Turchin has authored several books expressing his theories, one of which is Historical Dynamics: Why States Rise and Fall. I checked out his work on Amazon and found this to be the outline of that book:
Ch. 1 Statement of the Problem 1
Ch. 2 Geopolitics 9
Ch. 3 Collective Solidarity 29
Ch. 4 The Metaethnic Frontier Theory 50
Ch. 5 An Empirical Test of the Metaethnic Frontier Theory 78
Ch. 6 Ethnokinetics 94
Ch. 7 The Demographic-Structural Theory 118
Ch. 8 Secular Cycles in Population Numbers 150
Ch. 9 Case Studies 170
Ch. 10 Conclusion 197
App. A: Mathematical Appendix 205
App. B Data Summaries for the Test of the Metaethnic Frontier Theory 214
Bibliography 226
Index 243

No offense to the author but that looks like some pretty heavy sledding. (Metaethnic Frontier Theory? Ethnokinetics?) I respect mathematicians of all ilk, and think they should be celebrated—perhaps even venerated—for the insights they provide about all kinds of things, but there’s no way I’m going to be absorbing much of this even if I wanted to. (In the time it would take to get from Algebra I to beyond calculus into some pretty mind-boggling specialty math, might come the death of the universe. So even if Turchin’s book shows some kind of math underlying a transformation phase event I’ve been calling a PB, I will never be able to see it for myself.)

Which makes Rosenberg’s piece a goldmine of digestible info about Turchin and what he believes.

A smattering:
(Quoted from Rosenberg’s Salon article)

“As with any study of dynamical systems—from the simplest to the most complex—it’s logical to focus on critical indicators of when such systems shift from one regime (stability, say, or expansion) to another (instability, or decline).

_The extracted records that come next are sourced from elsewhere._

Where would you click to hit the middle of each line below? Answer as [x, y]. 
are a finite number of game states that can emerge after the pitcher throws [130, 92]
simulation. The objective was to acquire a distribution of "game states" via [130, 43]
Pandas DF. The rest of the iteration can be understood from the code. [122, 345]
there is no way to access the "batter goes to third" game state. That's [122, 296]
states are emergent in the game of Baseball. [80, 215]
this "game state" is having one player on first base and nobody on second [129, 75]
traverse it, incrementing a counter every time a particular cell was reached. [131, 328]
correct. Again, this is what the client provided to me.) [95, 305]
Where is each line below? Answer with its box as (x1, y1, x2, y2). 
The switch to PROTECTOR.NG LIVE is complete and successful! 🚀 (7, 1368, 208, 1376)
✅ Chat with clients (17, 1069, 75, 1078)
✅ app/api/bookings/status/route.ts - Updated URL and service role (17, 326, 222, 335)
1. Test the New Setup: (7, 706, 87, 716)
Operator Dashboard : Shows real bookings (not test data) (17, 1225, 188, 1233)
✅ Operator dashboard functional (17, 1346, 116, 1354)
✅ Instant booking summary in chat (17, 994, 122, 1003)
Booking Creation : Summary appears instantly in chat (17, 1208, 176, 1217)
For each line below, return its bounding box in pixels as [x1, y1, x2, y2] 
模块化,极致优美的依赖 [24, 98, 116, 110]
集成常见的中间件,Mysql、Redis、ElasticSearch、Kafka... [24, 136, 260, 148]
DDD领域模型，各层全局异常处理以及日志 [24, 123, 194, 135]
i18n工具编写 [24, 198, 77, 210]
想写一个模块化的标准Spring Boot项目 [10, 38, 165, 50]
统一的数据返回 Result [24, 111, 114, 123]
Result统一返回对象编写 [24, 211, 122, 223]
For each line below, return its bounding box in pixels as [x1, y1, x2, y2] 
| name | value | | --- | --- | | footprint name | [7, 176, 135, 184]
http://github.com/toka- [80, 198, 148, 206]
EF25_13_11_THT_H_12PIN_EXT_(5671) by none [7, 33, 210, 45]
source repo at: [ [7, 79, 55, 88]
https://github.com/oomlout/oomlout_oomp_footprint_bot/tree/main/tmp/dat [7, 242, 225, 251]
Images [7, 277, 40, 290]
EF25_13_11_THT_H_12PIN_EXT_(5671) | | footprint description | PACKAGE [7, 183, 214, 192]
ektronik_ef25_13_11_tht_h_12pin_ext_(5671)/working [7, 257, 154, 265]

So it was perfectly apt that Turkin wrote a 2010 letter to  warning of “growing instability” over the next decade, citing a number of “leading indicators of looming political instability” including “stagnating or declining real wages, a growing gap between rich and poor, overproduction of young graduates with advanced degrees, and exploding public debt.”

“In the United States, 50-year instability spikes occurred around 1870, 1920 and 1970, so another could be due around 2020,” with all the relevant cycles—including a “youth bulge” of people in their 20s—“set to peak in the years around 2020.”

“In fact, Turkin (sic) argues that what we’re seeing now represents an unraveling of what makes civilization possible.”

“There are not enough positions, power positions governing, in business and government, to satisfy all elite aspirants. And that’s when inter-elite competition starts to take uglier forms.” That can be measured in terms of “overproduction of law degrees, because that’s a direct route into government, or the overproduction of MBAs,” and, higher up, in the increased competition for House and Senate seats, where the money spent on such contests spirals ever upwards.”

“So the competition intensifies, and when competition intensifies, there are losers. There are many more losers now than there were 40 or 50 years ago,” Turkin said, and “Many of them are not good losers,” meaning they devote themselves to frustrating others, further eroding the cooperative ethos societies need to keep functioning.”


There is way more. Mr. Rosenberg wrote about a tough subject in a pretty insightful way.